━━━ Working data ━━━
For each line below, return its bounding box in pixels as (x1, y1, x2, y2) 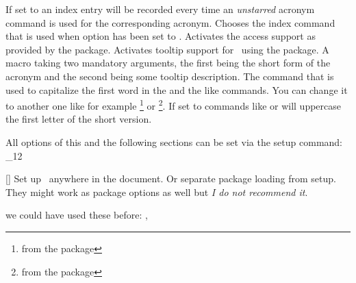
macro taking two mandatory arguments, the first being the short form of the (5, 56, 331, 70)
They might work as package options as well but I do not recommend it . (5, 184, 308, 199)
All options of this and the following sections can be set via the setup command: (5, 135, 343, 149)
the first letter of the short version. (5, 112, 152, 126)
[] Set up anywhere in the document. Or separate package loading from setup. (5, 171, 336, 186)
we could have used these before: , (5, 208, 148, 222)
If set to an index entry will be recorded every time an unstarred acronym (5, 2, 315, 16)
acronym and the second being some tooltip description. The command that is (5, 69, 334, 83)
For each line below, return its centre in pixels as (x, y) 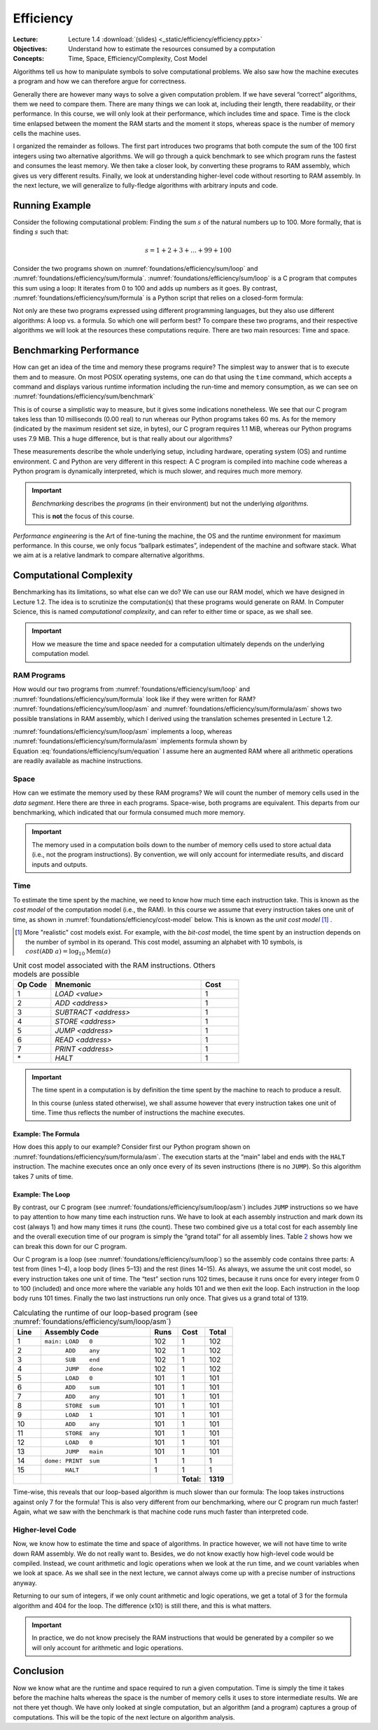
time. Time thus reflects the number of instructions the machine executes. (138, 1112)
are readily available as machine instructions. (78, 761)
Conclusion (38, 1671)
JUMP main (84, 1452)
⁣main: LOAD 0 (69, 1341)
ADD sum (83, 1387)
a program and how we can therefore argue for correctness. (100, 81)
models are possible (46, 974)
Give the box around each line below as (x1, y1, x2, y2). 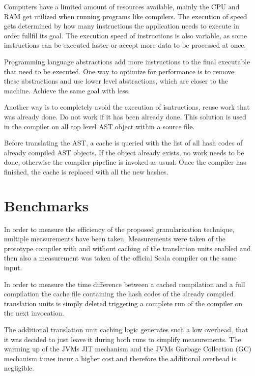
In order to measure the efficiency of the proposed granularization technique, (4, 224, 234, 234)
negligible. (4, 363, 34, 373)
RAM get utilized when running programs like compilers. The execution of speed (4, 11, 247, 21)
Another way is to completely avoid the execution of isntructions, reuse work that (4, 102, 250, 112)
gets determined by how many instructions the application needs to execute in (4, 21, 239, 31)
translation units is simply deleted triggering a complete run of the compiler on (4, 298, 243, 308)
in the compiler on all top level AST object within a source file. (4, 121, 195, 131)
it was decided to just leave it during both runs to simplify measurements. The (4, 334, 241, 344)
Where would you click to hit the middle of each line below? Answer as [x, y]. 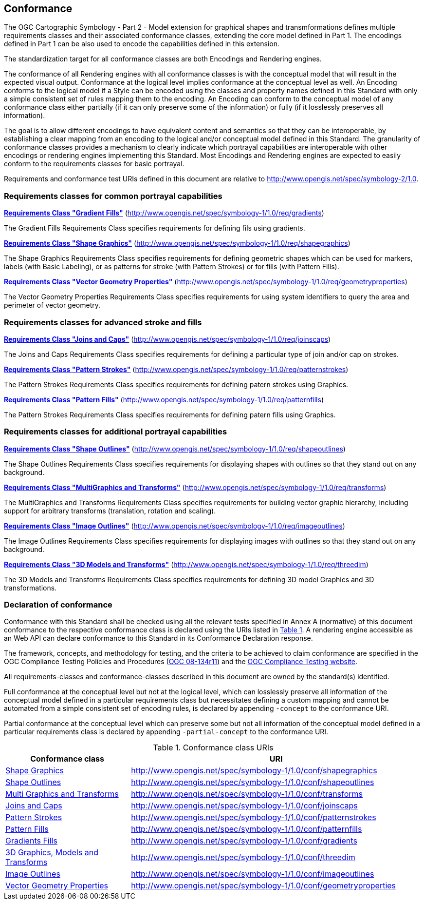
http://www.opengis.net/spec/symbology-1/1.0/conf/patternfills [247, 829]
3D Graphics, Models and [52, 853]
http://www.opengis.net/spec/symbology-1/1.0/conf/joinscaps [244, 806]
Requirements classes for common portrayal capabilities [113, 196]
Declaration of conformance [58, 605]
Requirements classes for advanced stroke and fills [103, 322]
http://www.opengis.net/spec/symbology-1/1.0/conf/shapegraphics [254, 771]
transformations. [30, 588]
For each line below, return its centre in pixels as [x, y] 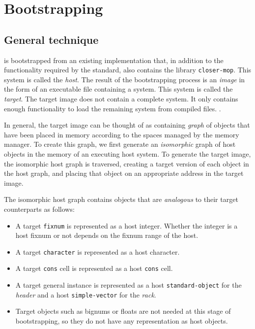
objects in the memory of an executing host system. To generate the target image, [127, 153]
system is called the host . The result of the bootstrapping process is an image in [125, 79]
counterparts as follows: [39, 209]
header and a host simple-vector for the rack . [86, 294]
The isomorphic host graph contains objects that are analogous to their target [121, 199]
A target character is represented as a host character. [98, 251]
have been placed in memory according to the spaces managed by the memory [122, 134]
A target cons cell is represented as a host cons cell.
━━━
━━━ Working data ━━━
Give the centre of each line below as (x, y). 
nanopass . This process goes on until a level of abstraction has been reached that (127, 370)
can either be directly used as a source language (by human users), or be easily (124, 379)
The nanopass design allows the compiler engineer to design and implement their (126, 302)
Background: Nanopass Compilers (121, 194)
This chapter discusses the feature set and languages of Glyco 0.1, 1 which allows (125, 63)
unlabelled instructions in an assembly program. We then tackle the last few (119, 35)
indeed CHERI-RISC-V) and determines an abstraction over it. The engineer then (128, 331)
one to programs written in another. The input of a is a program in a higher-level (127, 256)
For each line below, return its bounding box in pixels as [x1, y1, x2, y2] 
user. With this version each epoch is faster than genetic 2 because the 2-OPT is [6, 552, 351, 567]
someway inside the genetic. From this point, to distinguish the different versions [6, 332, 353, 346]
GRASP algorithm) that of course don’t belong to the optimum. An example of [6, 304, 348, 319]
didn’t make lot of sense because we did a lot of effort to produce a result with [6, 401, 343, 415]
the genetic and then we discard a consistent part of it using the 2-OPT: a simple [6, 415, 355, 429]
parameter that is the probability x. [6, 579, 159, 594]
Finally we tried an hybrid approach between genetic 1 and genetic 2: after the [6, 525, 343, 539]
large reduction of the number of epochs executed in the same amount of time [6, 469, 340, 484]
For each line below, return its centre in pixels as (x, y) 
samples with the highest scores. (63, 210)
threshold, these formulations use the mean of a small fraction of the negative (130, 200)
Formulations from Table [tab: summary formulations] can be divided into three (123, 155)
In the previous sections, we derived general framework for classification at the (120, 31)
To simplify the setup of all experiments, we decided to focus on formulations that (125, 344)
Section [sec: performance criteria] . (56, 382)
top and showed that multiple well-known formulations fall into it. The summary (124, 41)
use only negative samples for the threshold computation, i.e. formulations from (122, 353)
━━━
Work item
Without the pictures, give again exactly the lines above starting at the line containing "pixels as (x1, y1, x2, y2)" and ending at the line containing "in the compiler".

Response to this exercise
For each line below, return its bounding box in pixels as (x1, y1, x2, y2) 
macro taking two mandatory arguments, the first being the short form of the (5, 56, 331, 70)
They might work as package options as well but I do not recommend it . (5, 184, 308, 199)
All options of this and the following sections can be set via the setup command: (5, 135, 343, 149)
the first letter of the short version. (5, 112, 152, 126)
[] Set up anywhere in the document. Or separate package loading from setup. (5, 171, 336, 186)
we could have used these before: , (5, 208, 148, 222)
If set to an index entry will be recorded every time an unstarred acronym (5, 2, 315, 16)
acronym and the second being some tooltip description. The command that is (5, 69, 334, 83)
For each line below, return its centre in pixels as (x, y) 
time. Time thus reflects the number of instructions the machine executes. (138, 1112)
are readily available as machine instructions. (78, 761)
Conclusion (38, 1671)
JUMP main (84, 1452)
⁣main: LOAD 0 (69, 1341)
ADD sum (83, 1387)
a program and how we can therefore argue for correctness. (100, 81)
models are possible (46, 974)
Give the box around each line below as (x1, y1, x2, y2). 
In order to measure the efficiency of the proposed granularization technique, (4, 224, 234, 234)
negligible. (4, 363, 34, 373)
RAM get utilized when running programs like compilers. The execution of speed (4, 11, 247, 21)
Another way is to completely avoid the execution of isntructions, reuse work that (4, 102, 250, 112)
gets determined by how many instructions the application needs to execute in (4, 21, 239, 31)
translation units is simply deleted triggering a complete run of the compiler on (4, 298, 243, 308)
in the compiler on all top level AST object within a source file. (4, 121, 195, 131)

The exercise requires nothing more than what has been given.